Find all lines with the word "custom" in the material, then copy them.

(Beginning of Information shown)

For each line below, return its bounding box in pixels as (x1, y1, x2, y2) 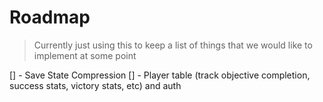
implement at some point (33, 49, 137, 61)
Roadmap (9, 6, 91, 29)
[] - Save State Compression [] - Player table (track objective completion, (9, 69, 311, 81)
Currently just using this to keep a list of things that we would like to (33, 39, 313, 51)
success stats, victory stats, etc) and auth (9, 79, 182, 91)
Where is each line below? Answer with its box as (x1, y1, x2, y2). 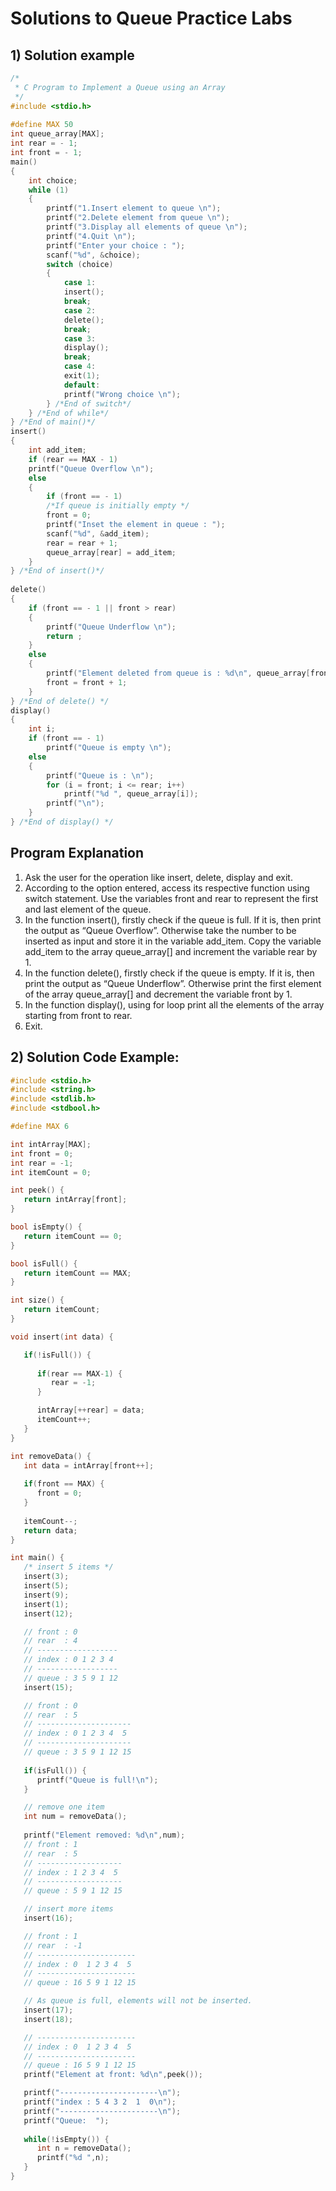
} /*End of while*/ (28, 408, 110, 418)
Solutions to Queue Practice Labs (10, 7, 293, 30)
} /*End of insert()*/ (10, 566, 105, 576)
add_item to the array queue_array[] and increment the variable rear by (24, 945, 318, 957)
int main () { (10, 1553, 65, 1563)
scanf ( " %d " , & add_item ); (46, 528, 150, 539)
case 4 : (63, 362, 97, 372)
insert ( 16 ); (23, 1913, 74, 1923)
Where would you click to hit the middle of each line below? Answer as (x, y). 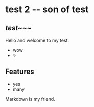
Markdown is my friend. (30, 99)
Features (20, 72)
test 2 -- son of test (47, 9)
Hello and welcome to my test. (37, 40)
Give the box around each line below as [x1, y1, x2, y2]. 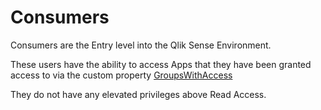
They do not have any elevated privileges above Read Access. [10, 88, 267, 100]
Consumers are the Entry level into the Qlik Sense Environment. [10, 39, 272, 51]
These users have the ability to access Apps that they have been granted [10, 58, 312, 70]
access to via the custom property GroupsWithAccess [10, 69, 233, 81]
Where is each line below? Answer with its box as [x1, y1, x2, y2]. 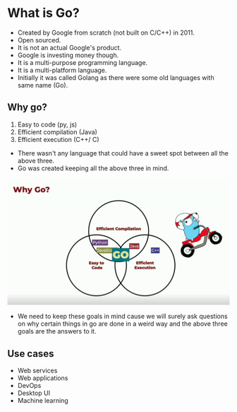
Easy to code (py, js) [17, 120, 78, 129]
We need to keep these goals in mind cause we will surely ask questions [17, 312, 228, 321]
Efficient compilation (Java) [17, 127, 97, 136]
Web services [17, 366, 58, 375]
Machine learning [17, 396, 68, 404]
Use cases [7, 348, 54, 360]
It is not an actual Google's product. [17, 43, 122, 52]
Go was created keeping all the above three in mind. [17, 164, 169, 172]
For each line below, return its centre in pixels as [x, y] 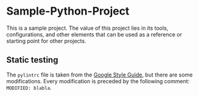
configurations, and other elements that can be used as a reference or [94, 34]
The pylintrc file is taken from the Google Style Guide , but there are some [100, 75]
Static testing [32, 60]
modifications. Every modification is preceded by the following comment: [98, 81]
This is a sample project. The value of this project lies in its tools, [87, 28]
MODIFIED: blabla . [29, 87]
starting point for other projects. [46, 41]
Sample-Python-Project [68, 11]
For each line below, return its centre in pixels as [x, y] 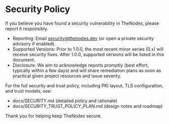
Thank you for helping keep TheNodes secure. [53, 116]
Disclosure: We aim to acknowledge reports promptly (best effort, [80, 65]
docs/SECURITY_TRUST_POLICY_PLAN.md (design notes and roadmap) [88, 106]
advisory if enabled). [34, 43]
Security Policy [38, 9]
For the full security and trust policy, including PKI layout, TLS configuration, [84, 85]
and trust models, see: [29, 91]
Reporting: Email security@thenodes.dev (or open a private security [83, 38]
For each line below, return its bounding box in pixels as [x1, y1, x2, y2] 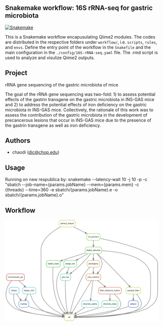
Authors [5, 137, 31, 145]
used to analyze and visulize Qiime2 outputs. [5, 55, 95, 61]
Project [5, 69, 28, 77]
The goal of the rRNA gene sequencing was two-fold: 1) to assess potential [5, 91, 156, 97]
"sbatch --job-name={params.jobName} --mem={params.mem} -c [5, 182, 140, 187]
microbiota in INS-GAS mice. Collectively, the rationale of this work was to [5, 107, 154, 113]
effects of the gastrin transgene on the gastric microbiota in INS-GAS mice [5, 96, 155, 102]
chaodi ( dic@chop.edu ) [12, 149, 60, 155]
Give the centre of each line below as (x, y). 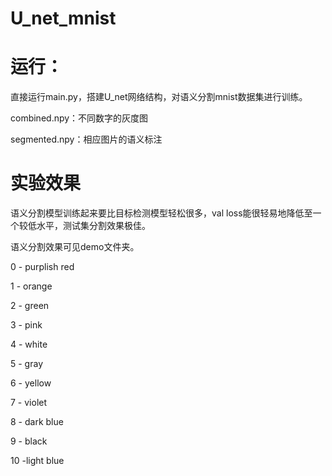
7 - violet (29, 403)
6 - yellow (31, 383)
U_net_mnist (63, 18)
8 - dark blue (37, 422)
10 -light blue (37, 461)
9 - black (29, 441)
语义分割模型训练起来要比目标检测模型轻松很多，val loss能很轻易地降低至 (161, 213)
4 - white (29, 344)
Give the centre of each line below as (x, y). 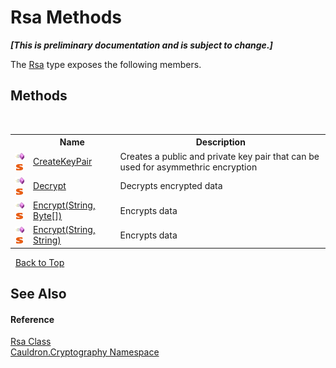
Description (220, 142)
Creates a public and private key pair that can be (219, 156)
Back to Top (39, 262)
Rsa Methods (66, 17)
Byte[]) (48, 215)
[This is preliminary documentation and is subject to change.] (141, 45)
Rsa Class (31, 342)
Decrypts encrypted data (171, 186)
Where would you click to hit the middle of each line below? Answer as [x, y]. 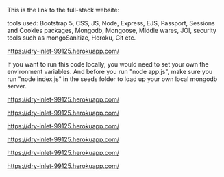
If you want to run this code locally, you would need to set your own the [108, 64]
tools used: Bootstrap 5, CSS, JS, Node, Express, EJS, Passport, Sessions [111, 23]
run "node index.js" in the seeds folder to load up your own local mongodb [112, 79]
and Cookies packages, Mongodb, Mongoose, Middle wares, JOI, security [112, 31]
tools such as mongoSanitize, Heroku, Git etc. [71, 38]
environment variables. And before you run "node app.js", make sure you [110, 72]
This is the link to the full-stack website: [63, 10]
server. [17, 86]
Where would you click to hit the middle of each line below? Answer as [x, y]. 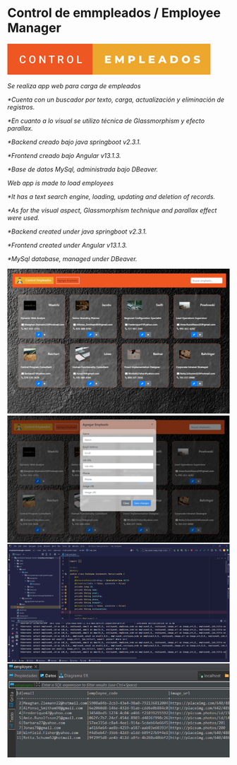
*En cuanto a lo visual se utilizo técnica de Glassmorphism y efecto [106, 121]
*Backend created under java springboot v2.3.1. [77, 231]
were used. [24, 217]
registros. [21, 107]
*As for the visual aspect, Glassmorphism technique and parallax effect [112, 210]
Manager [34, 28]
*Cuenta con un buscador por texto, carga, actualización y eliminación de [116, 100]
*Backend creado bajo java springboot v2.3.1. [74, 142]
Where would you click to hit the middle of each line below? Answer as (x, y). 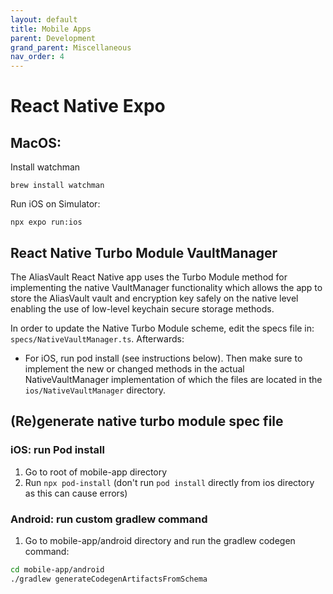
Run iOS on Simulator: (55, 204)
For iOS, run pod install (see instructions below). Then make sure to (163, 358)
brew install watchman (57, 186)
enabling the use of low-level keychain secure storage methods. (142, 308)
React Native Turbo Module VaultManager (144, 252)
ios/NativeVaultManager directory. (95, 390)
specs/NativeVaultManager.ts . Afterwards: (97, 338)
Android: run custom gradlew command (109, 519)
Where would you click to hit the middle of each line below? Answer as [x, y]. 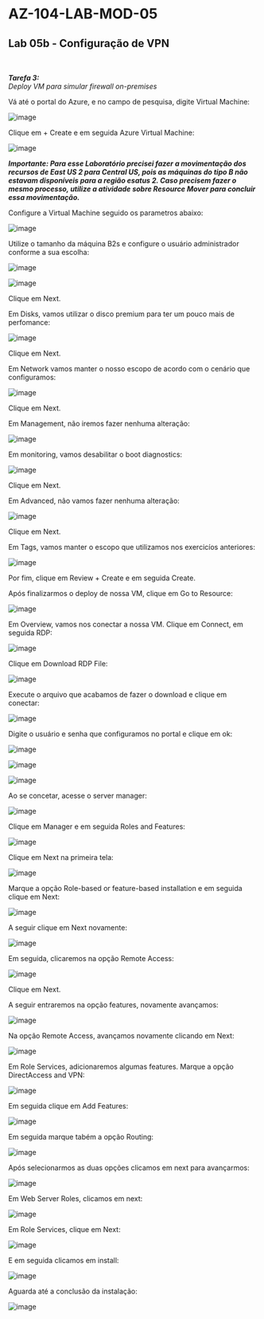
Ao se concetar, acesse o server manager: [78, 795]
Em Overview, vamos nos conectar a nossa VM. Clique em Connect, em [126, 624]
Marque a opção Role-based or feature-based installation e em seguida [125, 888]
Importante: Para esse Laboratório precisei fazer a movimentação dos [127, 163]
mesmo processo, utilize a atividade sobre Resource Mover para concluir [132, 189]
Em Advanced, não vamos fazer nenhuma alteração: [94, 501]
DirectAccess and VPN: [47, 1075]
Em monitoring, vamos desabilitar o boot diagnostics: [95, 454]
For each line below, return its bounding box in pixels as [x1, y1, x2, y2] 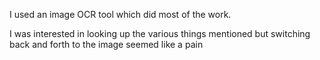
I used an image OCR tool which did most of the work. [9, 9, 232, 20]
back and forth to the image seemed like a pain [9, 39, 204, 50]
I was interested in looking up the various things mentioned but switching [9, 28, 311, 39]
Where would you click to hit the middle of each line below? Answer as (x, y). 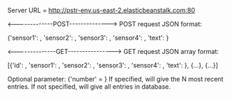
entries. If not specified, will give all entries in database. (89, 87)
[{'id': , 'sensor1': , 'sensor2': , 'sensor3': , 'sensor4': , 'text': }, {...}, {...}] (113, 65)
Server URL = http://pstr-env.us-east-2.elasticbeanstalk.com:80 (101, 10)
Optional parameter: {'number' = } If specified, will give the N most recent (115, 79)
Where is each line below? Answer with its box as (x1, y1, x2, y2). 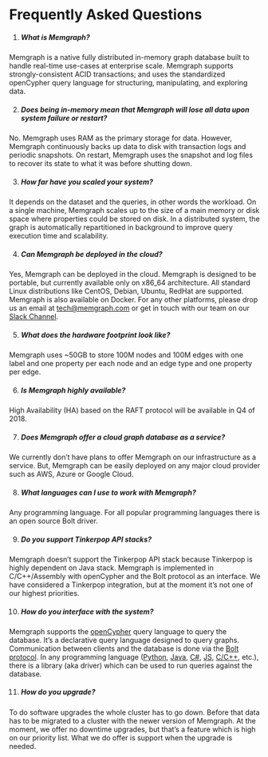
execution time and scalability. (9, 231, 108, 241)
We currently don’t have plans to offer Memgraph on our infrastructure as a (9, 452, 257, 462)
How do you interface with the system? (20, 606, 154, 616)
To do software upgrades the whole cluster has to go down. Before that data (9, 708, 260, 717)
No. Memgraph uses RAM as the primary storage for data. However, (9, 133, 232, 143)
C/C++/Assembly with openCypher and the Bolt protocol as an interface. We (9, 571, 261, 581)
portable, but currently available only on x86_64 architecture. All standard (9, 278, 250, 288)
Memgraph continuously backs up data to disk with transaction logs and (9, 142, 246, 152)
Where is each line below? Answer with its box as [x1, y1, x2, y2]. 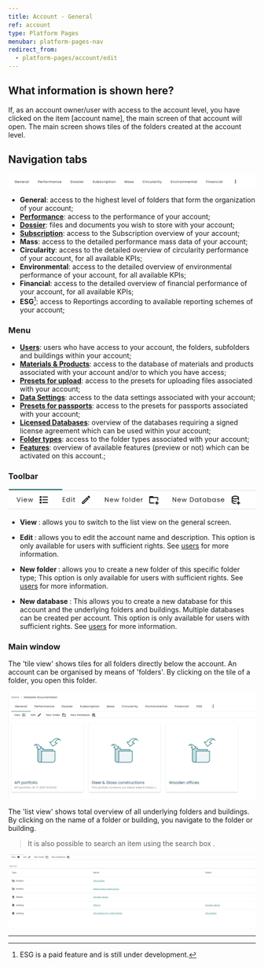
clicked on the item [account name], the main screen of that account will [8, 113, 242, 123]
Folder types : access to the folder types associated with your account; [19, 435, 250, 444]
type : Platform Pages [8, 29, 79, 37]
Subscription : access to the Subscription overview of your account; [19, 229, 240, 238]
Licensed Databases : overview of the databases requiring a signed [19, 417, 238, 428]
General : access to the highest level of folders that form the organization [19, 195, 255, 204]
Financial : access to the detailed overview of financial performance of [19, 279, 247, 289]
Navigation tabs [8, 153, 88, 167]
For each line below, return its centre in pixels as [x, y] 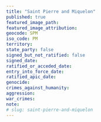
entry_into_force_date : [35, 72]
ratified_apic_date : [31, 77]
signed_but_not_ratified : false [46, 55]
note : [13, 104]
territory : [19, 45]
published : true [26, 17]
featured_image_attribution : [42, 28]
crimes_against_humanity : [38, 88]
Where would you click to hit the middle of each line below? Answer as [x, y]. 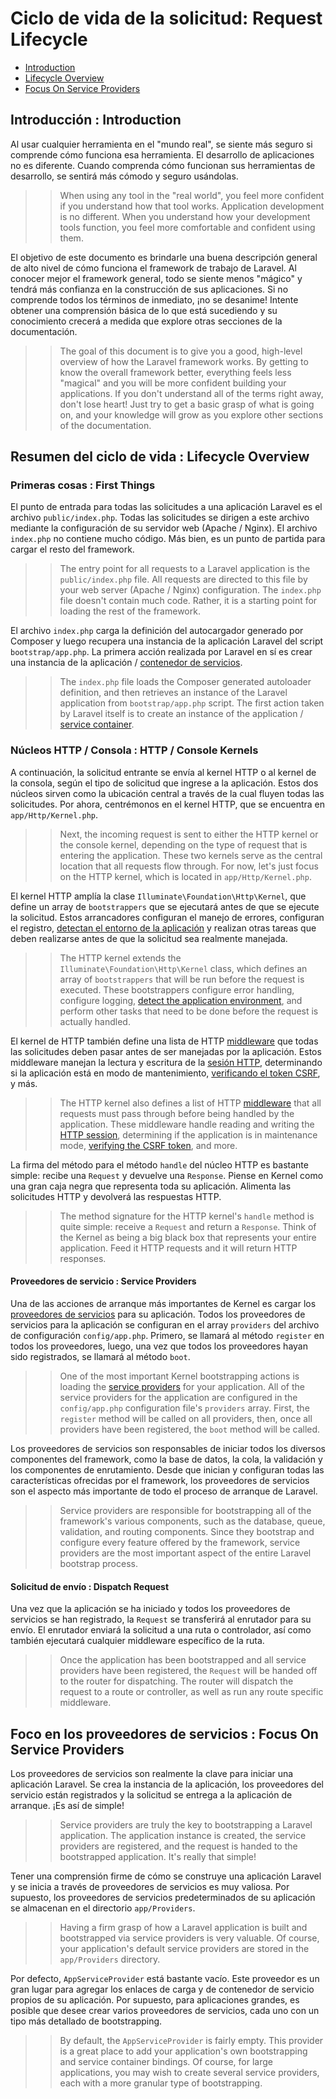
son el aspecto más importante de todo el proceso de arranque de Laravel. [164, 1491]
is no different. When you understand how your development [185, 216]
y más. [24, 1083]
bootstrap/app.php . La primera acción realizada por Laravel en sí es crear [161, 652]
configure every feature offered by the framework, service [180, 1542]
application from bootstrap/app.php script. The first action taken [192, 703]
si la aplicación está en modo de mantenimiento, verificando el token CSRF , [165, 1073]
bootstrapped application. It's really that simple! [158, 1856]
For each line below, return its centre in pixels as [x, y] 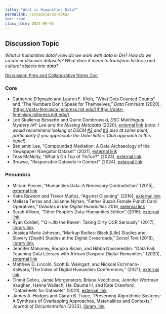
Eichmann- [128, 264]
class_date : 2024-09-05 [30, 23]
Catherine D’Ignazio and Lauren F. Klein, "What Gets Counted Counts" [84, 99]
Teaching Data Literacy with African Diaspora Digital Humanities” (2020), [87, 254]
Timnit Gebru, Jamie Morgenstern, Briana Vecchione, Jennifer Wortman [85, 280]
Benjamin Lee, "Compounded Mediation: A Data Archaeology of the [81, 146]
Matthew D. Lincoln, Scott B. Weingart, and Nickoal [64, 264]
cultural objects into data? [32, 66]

(End of Information shown)

**Answer**
access to via the custom property GroupsWithAccess [10, 69, 233, 81]
Android: run custom gradlew command (109, 519)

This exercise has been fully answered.